DNA damage and antioxidant activities of sour meat peptides were evaluated using chemiluminescence and spectroscopic methods. All sour meat peptides exhibited DNA damage protection and free radical scavenging activities against DPPH radicals, hydroxyl radicals and superoxide anions in a dose-dependent manner, and showed the strongest inhibition of hydroxyl radicals and the weakest inhibition of superoxide anion radicals. The IC50 values of sour meat peptides from inoculating fermentation were 2.11, 4.23, 0.097 and 9.85 mg/mL for the inhibition of DNA damage and scavenging capacities of DPPH radicals, hydroxyl radicals and superoxide anion radicals, respectively, and were significantly lower than those of traditional fermentation (P < 0.05).
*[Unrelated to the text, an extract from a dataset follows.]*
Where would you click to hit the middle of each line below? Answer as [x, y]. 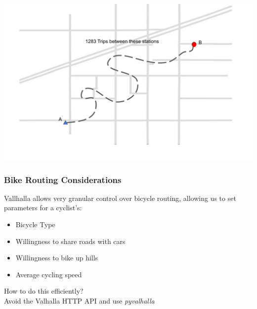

Compared to traditional fermentation, co-fermentation of P. pentosaceus SWU73571 and L. curvatus LAB26 significantly enhanced inhibition of DNA damage and antioxidant activities of peptides (P < 0.05), revealing good microbial sources as a natural starter for the improvement of antioxidant capacity of fermented meat products.



中文翻译:

戊糖假单胞菌SWU73571和弯豆乳酸菌LAB26共同发酵制成的酸性肉中肽的DNA损伤保护和抗氧化活性

摘要

使用化学发光和光谱方法评估了酸性肉肽的DNA损伤和抗氧化活性。所有的酸味肉肽都具有剂量依赖性,对DPPH自由基,羟自由基和超氧阴离子具有DNA损伤保护和清除自由基的活性,对羟自由基的抑制作用最强,对超氧阴离子自由基的抑制作用最弱。接种发酵产生的酸性肉肽的IC 50值分别对DNA损伤和DPPH自由基,羟自由基和超氧阴离子自由基的清除能力的抑制作用分别为2.11、4.23、0.097和9.85 mg / mL,并且显着低于那些传统发酵(P<0.05)。相比传统的发酵,的共发酵戊糖片球菌SWU73571和L. curvatus LAB26显著增强DNA损伤的抑制和肽(抗氧化活性的P <0.05),揭示了良好微生物来源作为用于抗氧化能力的改善,构成天然启动发酵肉制品。